**What you need to do**
Repeat every line of the data exactly; the pictures stay out.
========================================================================
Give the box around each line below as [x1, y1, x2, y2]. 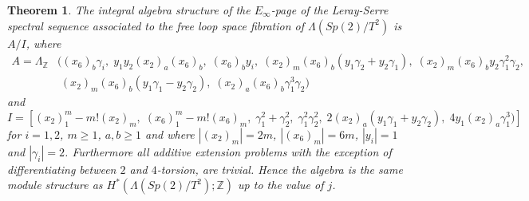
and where [145, 125, 195, 142]
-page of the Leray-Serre [270, 2, 389, 18]
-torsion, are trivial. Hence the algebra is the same [156, 160, 403, 177]
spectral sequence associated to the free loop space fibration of [7, 17, 304, 33]
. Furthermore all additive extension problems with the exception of [65, 143, 392, 160]
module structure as [7, 176, 103, 193]
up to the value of [238, 176, 324, 193]
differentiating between [7, 160, 116, 177]
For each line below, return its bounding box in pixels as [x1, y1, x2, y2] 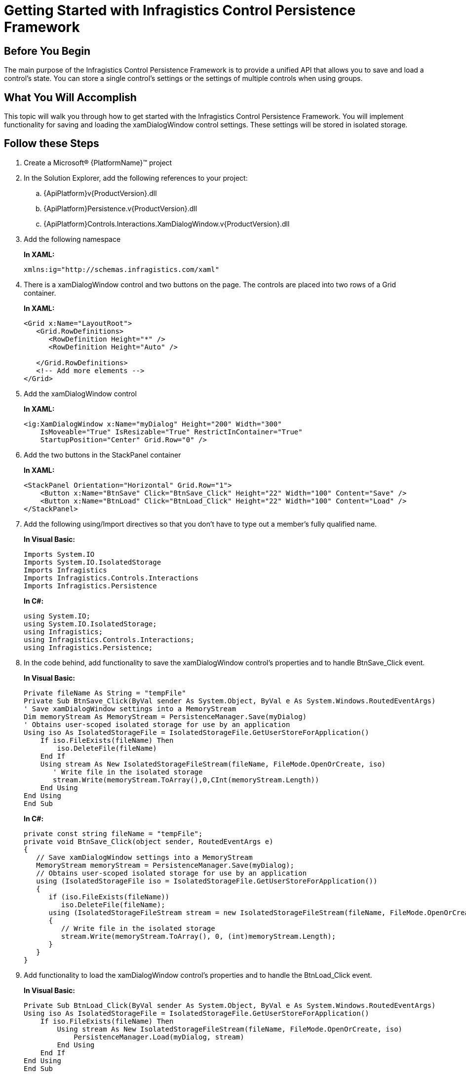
========================================================================
**Reply**
Give the box around each line below as [x1, y1, x2, y2]. 
and where [145, 125, 195, 142]
-page of the Leray-Serre [270, 2, 389, 18]
-torsion, are trivial. Hence the algebra is the same [156, 160, 403, 177]
spectral sequence associated to the free loop space fibration of [7, 17, 304, 33]
. Furthermore all additive extension problems with the exception of [65, 143, 392, 160]
module structure as [7, 176, 103, 193]
up to the value of [238, 176, 324, 193]
differentiating between [7, 160, 116, 177]
For each line below, return its bounding box in pixels as [x1, y1, x2, y2] 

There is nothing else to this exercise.